Assignment:
The reply should hold only the lines below from the one with "檢查「寄件箱」中是否有未傳送的電" to the end, each copied exactly.

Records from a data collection
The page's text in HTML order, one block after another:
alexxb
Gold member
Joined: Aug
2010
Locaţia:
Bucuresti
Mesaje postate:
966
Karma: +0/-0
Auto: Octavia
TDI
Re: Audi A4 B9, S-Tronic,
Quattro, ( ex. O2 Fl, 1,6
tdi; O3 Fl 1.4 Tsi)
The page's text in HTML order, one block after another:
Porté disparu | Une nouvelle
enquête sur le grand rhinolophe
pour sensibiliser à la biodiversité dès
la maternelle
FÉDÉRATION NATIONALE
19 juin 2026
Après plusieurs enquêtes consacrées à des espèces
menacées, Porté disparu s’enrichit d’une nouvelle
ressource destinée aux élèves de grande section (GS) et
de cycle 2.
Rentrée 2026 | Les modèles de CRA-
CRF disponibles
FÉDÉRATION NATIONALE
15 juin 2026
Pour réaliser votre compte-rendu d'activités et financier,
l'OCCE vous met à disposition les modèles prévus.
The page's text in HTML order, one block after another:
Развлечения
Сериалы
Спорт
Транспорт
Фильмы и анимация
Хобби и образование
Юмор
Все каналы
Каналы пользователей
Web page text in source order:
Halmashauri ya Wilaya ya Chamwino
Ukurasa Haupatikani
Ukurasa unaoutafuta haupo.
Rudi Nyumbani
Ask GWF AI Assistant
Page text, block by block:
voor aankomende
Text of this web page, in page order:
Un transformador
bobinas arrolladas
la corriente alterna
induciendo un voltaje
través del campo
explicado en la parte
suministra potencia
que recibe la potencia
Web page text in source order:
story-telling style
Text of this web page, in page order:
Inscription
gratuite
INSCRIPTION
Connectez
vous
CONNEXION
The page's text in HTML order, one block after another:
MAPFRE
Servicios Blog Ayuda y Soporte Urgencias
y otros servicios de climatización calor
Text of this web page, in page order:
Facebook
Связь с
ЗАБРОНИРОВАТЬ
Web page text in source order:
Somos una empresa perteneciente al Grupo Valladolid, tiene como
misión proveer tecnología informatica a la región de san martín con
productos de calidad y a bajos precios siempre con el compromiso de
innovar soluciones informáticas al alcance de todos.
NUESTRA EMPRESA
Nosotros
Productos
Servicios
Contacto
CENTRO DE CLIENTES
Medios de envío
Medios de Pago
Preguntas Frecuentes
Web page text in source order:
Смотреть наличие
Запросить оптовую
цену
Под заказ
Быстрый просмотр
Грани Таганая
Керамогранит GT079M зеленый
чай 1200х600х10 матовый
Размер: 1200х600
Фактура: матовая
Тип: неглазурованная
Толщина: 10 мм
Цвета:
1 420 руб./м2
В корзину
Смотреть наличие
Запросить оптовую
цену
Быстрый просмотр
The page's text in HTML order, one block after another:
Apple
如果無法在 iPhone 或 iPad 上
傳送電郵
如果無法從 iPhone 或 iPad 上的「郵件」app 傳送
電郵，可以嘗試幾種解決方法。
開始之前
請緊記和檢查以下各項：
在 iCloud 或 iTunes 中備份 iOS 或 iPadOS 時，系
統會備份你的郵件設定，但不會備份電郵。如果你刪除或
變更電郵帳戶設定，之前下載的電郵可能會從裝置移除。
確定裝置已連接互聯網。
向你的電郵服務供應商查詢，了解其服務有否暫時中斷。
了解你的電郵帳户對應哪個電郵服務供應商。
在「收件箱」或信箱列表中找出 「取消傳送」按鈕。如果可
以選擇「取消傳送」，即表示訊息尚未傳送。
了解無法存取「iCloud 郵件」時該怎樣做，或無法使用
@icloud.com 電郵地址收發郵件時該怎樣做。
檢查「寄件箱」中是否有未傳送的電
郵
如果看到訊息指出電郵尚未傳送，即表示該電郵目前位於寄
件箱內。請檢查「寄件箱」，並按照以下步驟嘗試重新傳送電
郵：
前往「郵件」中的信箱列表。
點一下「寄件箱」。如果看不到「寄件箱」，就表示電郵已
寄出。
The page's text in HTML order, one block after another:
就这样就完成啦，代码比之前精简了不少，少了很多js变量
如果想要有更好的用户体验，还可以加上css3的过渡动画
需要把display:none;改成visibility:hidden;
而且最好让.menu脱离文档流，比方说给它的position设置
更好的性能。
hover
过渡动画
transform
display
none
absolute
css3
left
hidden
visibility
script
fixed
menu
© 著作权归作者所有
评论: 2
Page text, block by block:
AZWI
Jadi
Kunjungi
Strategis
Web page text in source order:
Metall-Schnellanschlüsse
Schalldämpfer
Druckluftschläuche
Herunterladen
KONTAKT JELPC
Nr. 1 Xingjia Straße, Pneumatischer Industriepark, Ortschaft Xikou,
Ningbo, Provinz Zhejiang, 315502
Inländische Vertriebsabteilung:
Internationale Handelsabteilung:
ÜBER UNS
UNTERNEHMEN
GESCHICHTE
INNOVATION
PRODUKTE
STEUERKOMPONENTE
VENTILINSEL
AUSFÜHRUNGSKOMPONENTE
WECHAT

Task answer:
檢查「寄件箱」中是否有未傳送的電
郵
如果看到訊息指出電郵尚未傳送，即表示該電郵目前位於寄
件箱內。請檢查「寄件箱」，並按照以下步驟嘗試重新傳送電
郵：
前往「郵件」中的信箱列表。
點一下「寄件箱」。如果看不到「寄件箱」，就表示電郵已
寄出。
The page's text in HTML order, one block after another:
就这样就完成啦，代码比之前精简了不少，少了很多js变量
如果想要有更好的用户体验，还可以加上css3的过渡动画
需要把display:none;改成visibility:hidden;
而且最好让.menu脱离文档流，比方说给它的position设置
更好的性能。
hover
过渡动画
transform
display
none
absolute
css3
left
hidden
visibility
script
fixed
menu
© 著作权归作者所有
评论: 2
Page text, block by block:
AZWI
Jadi
Kunjungi
Strategis
Web page text in source order:
Metall-Schnellanschlüsse
Schalldämpfer
Druckluftschläuche
Herunterladen
KONTAKT JELPC
Nr. 1 Xingjia Straße, Pneumatischer Industriepark, Ortschaft Xikou,
Ningbo, Provinz Zhejiang, 315502
Inländische Vertriebsabteilung:
Internationale Handelsabteilung:
ÜBER UNS
UNTERNEHMEN
GESCHICHTE
INNOVATION
PRODUKTE
STEUERKOMPONENTE
VENTILINSEL
AUSFÜHRUNGSKOMPONENTE
WECHAT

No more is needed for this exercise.